- 1 Definition
- 2 Types of Menopause
- 3 Clinical Exam
- 4 Longterm Effects of Menopause
- 5 Management
- 6 Medical Interventions
- 7 Resources
- 8 References
Natural menopause occurs when there is a complete, or near complete, ovarian follicular depletion of a female's ovaries and loss of ovarian follicular activity, resulting in the permanent cessation of her menstrual cycle. It occurs at a median age of 51.4 years and the months and years leading up to this are called peri-menopause. Menopause before the age of 40 years old is considered abnormal. The transition into and through menopause can have various physical, psychological, and social effects on a woman's life,  and the ability to cope with these changes can be impacted by socioeconomic status, income, level of education, work-life, and social relations.
Types of Menopause
Also known as a spontaneous progressive decline of the menstrual cycle due to the decline of ovarian function, the average age is between 40-51 years of age.

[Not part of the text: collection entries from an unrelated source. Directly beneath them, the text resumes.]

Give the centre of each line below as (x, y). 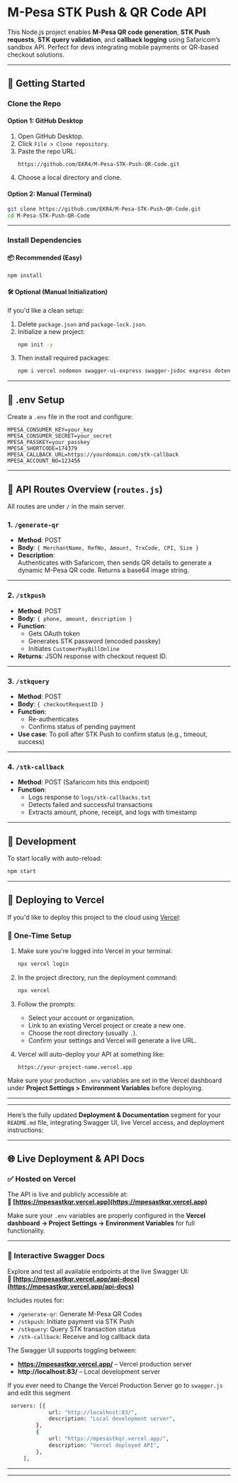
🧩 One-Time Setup (40, 935)
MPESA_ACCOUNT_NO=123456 (44, 461)
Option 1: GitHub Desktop (45, 121)
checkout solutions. (36, 55)
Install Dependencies (45, 240)
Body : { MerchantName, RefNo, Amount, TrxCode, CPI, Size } (108, 548)
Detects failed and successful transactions (90, 805)
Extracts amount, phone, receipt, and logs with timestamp (112, 812)
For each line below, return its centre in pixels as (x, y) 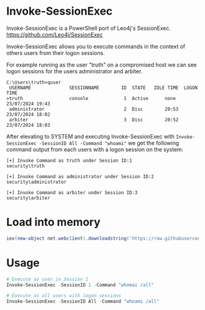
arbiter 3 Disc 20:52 (94, 120)
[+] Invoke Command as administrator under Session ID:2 (80, 176)
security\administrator (37, 182)
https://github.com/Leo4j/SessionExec (55, 34)
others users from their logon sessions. (56, 52)
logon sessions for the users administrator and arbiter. (74, 71)
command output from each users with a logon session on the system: (95, 149)
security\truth (26, 166)
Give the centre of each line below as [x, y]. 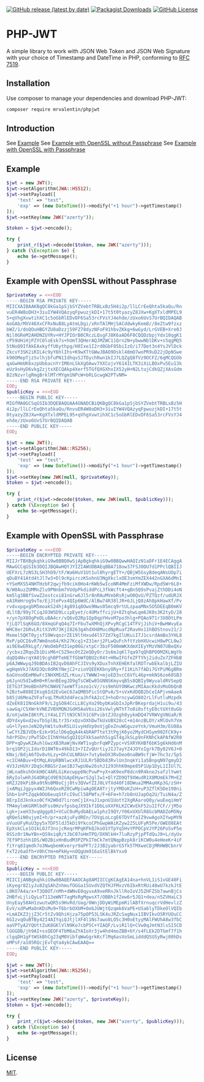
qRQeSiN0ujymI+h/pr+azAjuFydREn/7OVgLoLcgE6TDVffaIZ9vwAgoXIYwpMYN [94, 817]
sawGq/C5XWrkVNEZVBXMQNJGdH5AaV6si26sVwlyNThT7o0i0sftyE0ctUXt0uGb [94, 709]
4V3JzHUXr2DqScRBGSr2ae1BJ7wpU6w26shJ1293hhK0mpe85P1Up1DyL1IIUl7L [94, 766]
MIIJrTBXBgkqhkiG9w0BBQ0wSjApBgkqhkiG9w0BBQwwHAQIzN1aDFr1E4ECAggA [94, 561]
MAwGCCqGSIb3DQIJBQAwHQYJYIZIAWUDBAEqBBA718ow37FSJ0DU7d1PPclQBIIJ [94, 567]
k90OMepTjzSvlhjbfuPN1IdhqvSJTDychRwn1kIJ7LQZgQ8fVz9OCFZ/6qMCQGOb [94, 358]
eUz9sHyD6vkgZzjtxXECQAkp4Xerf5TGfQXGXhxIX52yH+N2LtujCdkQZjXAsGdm [94, 369]
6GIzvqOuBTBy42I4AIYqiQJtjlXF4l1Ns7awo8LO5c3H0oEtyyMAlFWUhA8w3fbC [94, 920]
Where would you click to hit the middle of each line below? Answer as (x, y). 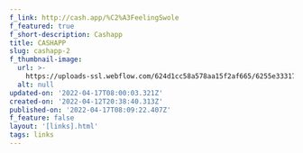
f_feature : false (42, 118)
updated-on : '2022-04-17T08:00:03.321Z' (87, 93)
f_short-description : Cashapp (66, 34)
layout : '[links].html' (54, 127)
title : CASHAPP (38, 43)
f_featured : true (42, 26)
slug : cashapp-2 (40, 51)
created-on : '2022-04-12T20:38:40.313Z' (87, 101)
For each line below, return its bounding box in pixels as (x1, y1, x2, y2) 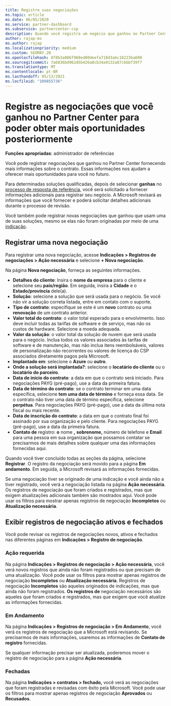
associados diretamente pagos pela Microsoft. (12, 353, 110, 359)
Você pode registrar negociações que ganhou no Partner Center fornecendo (5, 160, 166, 166)
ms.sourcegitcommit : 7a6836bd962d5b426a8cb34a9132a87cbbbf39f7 (5, 60, 142, 65)
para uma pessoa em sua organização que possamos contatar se (12, 434, 150, 440)
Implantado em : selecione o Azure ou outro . (12, 358, 107, 364)
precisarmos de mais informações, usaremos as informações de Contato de (5, 634, 165, 640)
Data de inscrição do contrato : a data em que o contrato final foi (12, 412, 149, 419)
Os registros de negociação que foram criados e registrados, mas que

- Premature menopause: cessation of ovarian function before the age of 40. Females who experience premature menopause have a greater probability of developing early mortality and morbidity rates.
- Artificial or surgical menopause: permanent cessation of ovarian function due to surgical intervention, or medical treatment like chemotherapy or pelvic radiation therapy.
- Delayed menopause: cessation of ovarian function after the age of 51.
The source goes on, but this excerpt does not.